George v. Guerette

Decision Date18 June 1973
Citation306 A.2d 138
PartiesAnn T. GEORGE and Thomas J. George v. Robert GUERETTE, Jr., et al.
CourtMaine Supreme Court

Skelton, Taintor & Abbott by Frederick G. Taintor, Charles H. Abbott, Lewiston, for plaintiffs.

Linnell, Choate & Webber by John R. Linnell, Curtis Webber, Auburn, Mahoney, Robinson, Mahoney & Norman by Lawrence P. Mahoney, Robert F. Hanson, Portland, Platz & Day by Thomas E. Day, Jr., Thomas F. Kinnelly, III, Lewiston, for defendants.

Before DUFRESNE, C. J., and WEATHERBEE, WERNICK and ARCHIBALD, JJ.

WEATHERBEE, Justice.

While she was driving in a blizzard from Massachusetts to her home in Auburn on February 25, 1966, Mrs. George's automobile was struck, on separate occasions, by three other vehicles. In separate counts in this action she sought to recover for damages and injuries from the drivers of each of these three vehicles. Her husband sought consequential damages from each Defendant. The case was tried before a jury which returned interrogatories in which no negligence was found on the part of any one of the three Defendant drivers 1 or on the part of the Plaintiff.

After judgments were entered for the Defendants, Plaintiffs moved for judgments n. o. v. and, alternatively, for a new trial. These motions were denied and the Plaintiffs are here on appeal from the denials.

FIRST COLLISION

On the afternoon of February 25, 1966 in the vicinity of Mile 33 of the Maine Turnpike a heavy snowstorm was in progness creating poor visibility and a slippery, snow-covered northbound lane. Mrs. George, accompanied by a passenger, upon reaching this point on her journey from Brockton, Massachusetts to Auburn, sensed that her Chrysler automobile was going into a skid and pulled over to the extreme right hand side of the road, running into the snowbank and stopping parallel to and partially in the snowbank. 2 She turned her key off, unfastened her seat belt and made ready to open her car door to ask for help when she was struck in the rear by a Chevrolet Supersport operated by Defendant Guerette.

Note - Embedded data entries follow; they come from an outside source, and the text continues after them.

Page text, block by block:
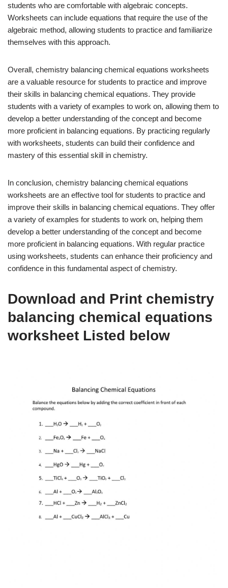
students who are comfortable with algebraic concepts.
Worksheets can include equations that require the use of the
algebraic method, allowing students to practice and familiarize
themselves with this approach.
Overall, chemistry balancing chemical equations worksheets
are a valuable resource for students to practice and improve
their skills in balancing chemical equations. They provide
students with a variety of examples to work on, allowing them to
develop a better understanding of the concept and become
more proficient in balancing equations. By practicing regularly
with worksheets, students can build their confidence and
mastery of this essential skill in chemistry.
In conclusion, chemistry balancing chemical equations
worksheets are an effective tool for students to practice and
improve their skills in balancing chemical equations. They offer
a variety of examples for students to work on, helping them
develop a better understanding of the concept and become
more proficient in balancing equations. With regular practice
using worksheets, students can enhance their proficiency and
confidence in this fundamental aspect of chemistry.
Download and Print chemistry
balancing chemical equations
worksheet Listed below
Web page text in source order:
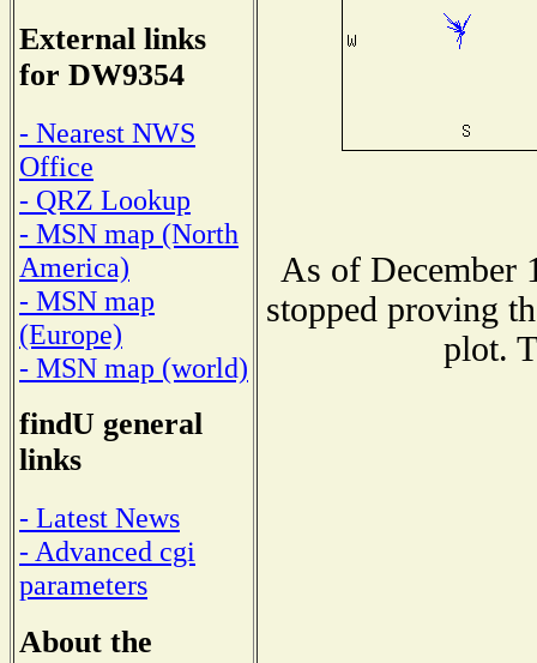
External links
for DW9354
- Nearest NWS
Office
- QRZ Lookup
- MSN map (North
America)
- MSN map
(Europe)
- MSN map (world)
findU general
links
- Latest News
- Advanced cgi
parameters
About the
As of December
stopped proving
plot.
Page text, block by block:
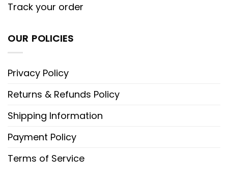
Track your order
OUR POLICIES
Privacy Policy
Returns & Refunds Policy
Shipping Information
Payment Policy
Terms of Service
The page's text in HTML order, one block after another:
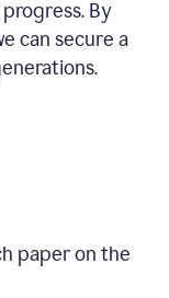
By
can secure a
paper on the
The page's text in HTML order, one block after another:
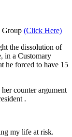
Group (Click Here)
the dissolution of
in a Customary
he forced to have 15
counter argument
.
my life at risk.
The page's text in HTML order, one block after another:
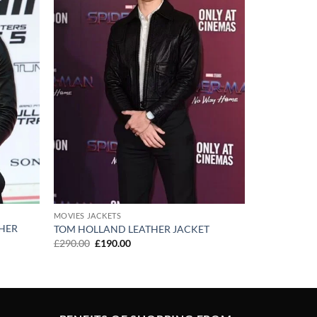
MOVIES JACKETS
TOM HOLLAND LEATHER JACKET
£290.00 Original
£190.00Current
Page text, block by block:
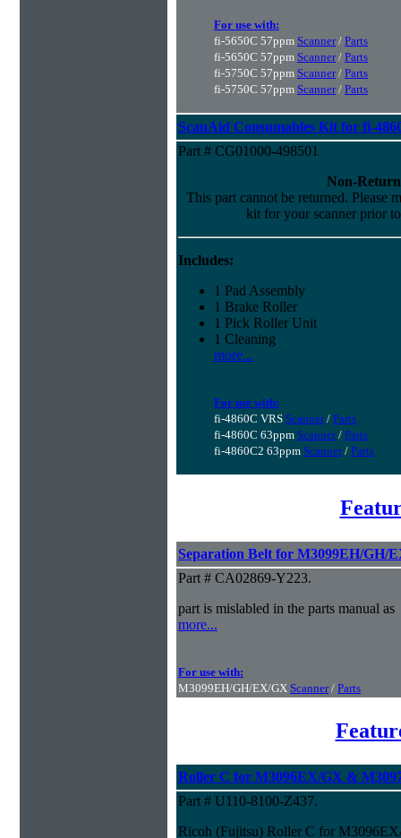
For use with:
fi-5650C 57ppm Scanner/ Parts
fi-5650C 57ppm Scanner/ Parts
fi-5750C 57ppm Scanner/ Parts
fi-5750C 57ppm Scanner/ Parts
ScanAid Consumables Kit for fi-
Part # CG01000-498501
Non-
This part cannot be returned. Please
kit for your scanner prior
Includes:
1 Pad Assembly
1 Brake Roller
1 Pick Roller Unit
1 Cleaning
more...
For use with:
fi-4860C VRS Scanner/ Parts
fi-4860C 63ppm Scanner/ Parts
fi-4860C2 63ppm Scanner/ Parts
Separation Belt for M3099EH/GH/
Part # CA02869-Y223.
part is mislabled in the parts manual as
more...
For use with:
M3099EH/GH/EX/GX Scanner/ Parts
Roller C for M3096EX/GX &
Part # U110-8100-Z437.
Ricoh (Fujitsu) Roller C for
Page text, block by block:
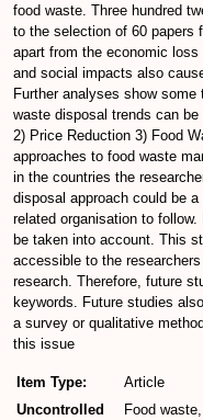
food waste. Three hundred
to the selection of 60 papers
apart from the economic
and social impacts also
Further analyses show
waste disposal trends can
2) Price Reduction 3) Food
approaches to food waste
in the countries the
disposal approach could be
related organisation to
be taken into account. This
accessible to the
research. Therefore, future
keywords. Future studies
a survey or qualitative
this issue
Item Type:
Article
Uncontrolled
Food
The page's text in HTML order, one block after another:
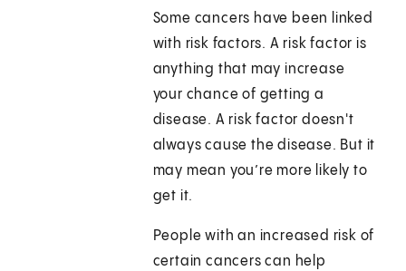
Some cancers have been linked
with risk factors. A risk factor is
anything that may increase
your chance of getting a
disease. A risk factor doesn't
always cause the disease. But it
may mean you’re more likely to
get it.
People with an increased risk of
certain cancers can help
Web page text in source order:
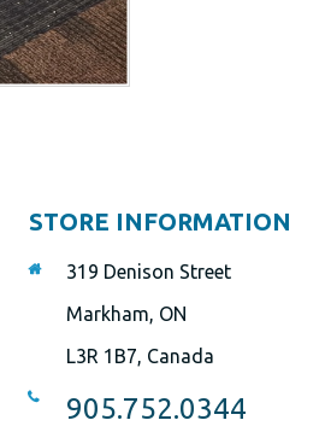
STORE INFORMATION
319 Denison Street
Markham, ON
L3R 1B7, Canada
905.752.0344
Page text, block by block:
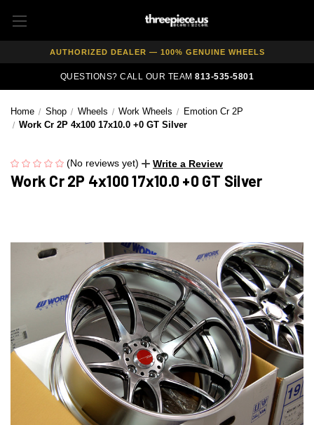
FREE SHIPPING ON ALL WHEEL & TIRE PACKAGES
AUTHORIZED DEALER — 100% GENUINE WHEELS
PRICE MATCH GUARANTEE ON ALL PRODUCTS
PAY OVER TIME WITH AFFIRM — 0% APR AVAILABLE
QUESTIONS? CALL OUR TEAM813-535-5801
Home Shop Wheels Work Wheels
Emotion Cr 2P
Work Cr 2P 4x100 17x10.0 +0 GT Silver
(No reviews yet) Write a Review
Work Cr 2P 4x100 17x10.0 +0 GT Silver
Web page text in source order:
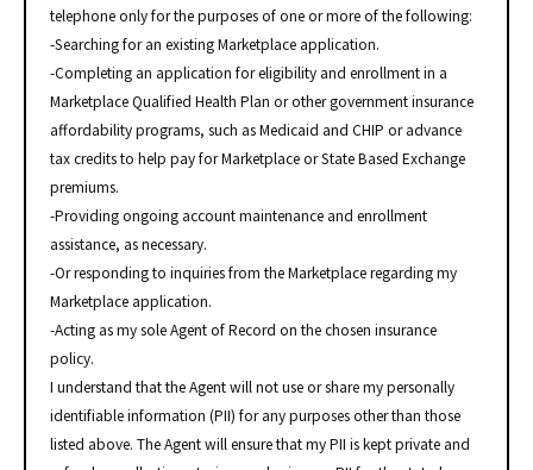
telephone only for the purposes of one or more of the following:
-Searching for an existing Marketplace application.
-Completing an application for eligibility and enrollment in a
Marketplace Qualified Health Plan or other government insurance
affordability programs, such as Medicaid and CHIP or advance
tax credits to help pay for Marketplace or State Based Exchange
premiums.
-Providing ongoing account maintenance and enrollment
assistance, as necessary.
-Or responding to inquiries from the Marketplace regarding my
Marketplace application.
-Acting as my sole Agent of Record on the chosen insurance
policy.
I understand that the Agent will not use or share my personally
identifiable information (PII) for any purposes other than those
listed above. The Agent will ensure that my PII is kept private and
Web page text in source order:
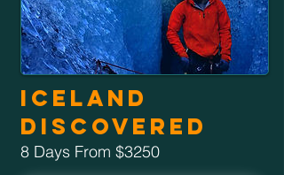
Iceland
Discovered
8 Days From $3250
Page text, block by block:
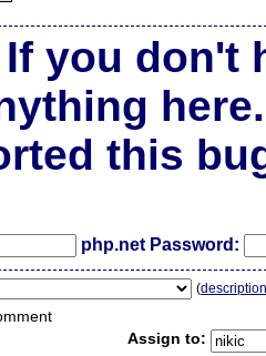
you don't
here.
this
php.net Password:
(
Assign to:
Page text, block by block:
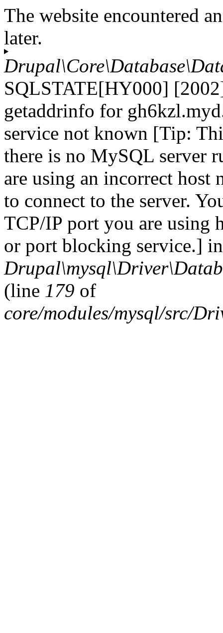
The website encountered
later.
SQLSTATE[HY000]
getaddrinfo for
service not known [Tip:
there is no MySQL server
are using an incorrect host
to connect to the server.
TCP/IP port you are using
or port blocking service.] in
(line 179 of
core/modules/mysql/src/
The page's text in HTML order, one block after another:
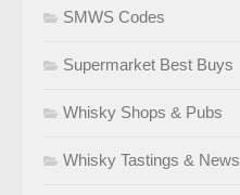
SMWS Codes
Supermarket Best Buys
Whisky Shops & Pubs
Whisky Tastings & News
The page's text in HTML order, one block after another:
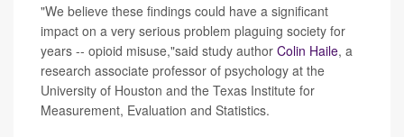
"We believe these findings could have a significant
impact on a very serious problem plaguing society for
years -- opioid misuse,"said study author Colin Haile, a
research associate professor of psychology at the
University of Houston and the Texas Institute for
Measurement, Evaluation and Statistics.
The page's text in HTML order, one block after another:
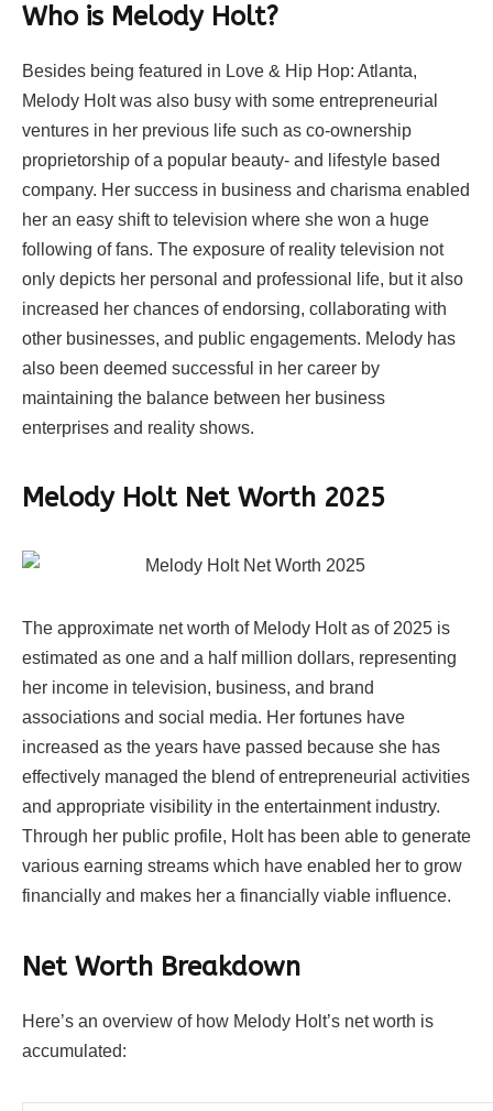
Who is Melody Holt?
Besides being featured in Love & Hip Hop: Atlanta,
Melody Holt was also busy with some entrepreneurial
ventures in her previous life such as co-ownership
proprietorship of a popular beauty- and lifestyle based
company. Her success in business and charisma enabled
her an easy shift to television where she won a huge
following of fans. The exposure of reality television not
only depicts her personal and professional life, but it also
increased her chances of endorsing, collaborating with
other businesses, and public engagements. Melody has
also been deemed successful in her career by
maintaining the balance between her business
enterprises and reality shows.
Melody Holt Net Worth 2025
The approximate net worth of Melody Holt as of 2025 is
estimated as one and a half million dollars, representing
her income in television, business, and brand
associations and social media. Her fortunes have
increased as the years have passed because she has
effectively managed the blend of entrepreneurial activities
and appropriate visibility in the entertainment industry.
Through her public profile, Holt has been able to generate
various earning streams which have enabled her to grow
financially and makes her a financially viable influence.
Net Worth Breakdown
Here’s an overview of how Melody Holt’s net worth is
accumulated:
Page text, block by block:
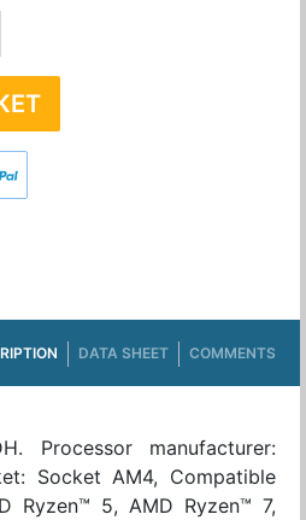
DATA SHEET COMMENTS
Processor manufacturer:
Socket AM4, Compatible
Ryzen™ 5, AMD Ryzen™ 7,
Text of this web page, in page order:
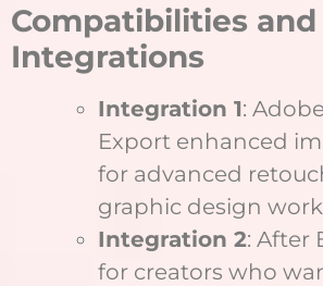
Compatibilities and
Integrations
Integration 1:
Export enhanced
for advanced
graphic design
Integration 2: After
for creators who
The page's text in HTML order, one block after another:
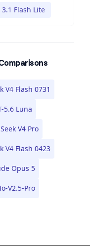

Defendant Guerette had approached the vicinity of Mile 33 on his way from Beverly, Massachusetts to Bowdoin College at about 35 miles per hour following closely enough behind another vehicle to see and follow its tail lights. This lead vehicle began to fishtail and swerve, and Defendant Guerette, after analyzing his situation, rejected the possible alternatives of attempting to stop straight in line or turning left into the median, and chose instead to pull to the right of the road into the snowbank. In the process of approaching this snowbank his car slid sideways in such a manner that he struck the rear of Mrs. George's parked Chrysler with the left middle side of his

Chevrolet before coming to rest perpendicular to the roadway, his front end in the snowback. Defendant Guerette never saw Mrs. George's all-white Chrysler until just prior to hitting it and only after he was entirely out of conrol.

SECOND COLLISION

Late that same afternoon, shortly before 5:25 P.M., Mrs. George and her passenger were travelling in the northbound travel lane in the vicinity of Mile 52 of the Maine Turnpike. The weather and road conditions were the same as had been found earlier in the vicinity of Mile 33 albeit perhaps worse, and darkness had fallen. Mrs. George was driving slowly-traffic was passing to her left. A horn sounded and a bus passed. Shortly thereafter Mrs. George's Chrysler was struck in the left rear by a Mercury Comet operated by Christopher Bonnet which had overtaken her.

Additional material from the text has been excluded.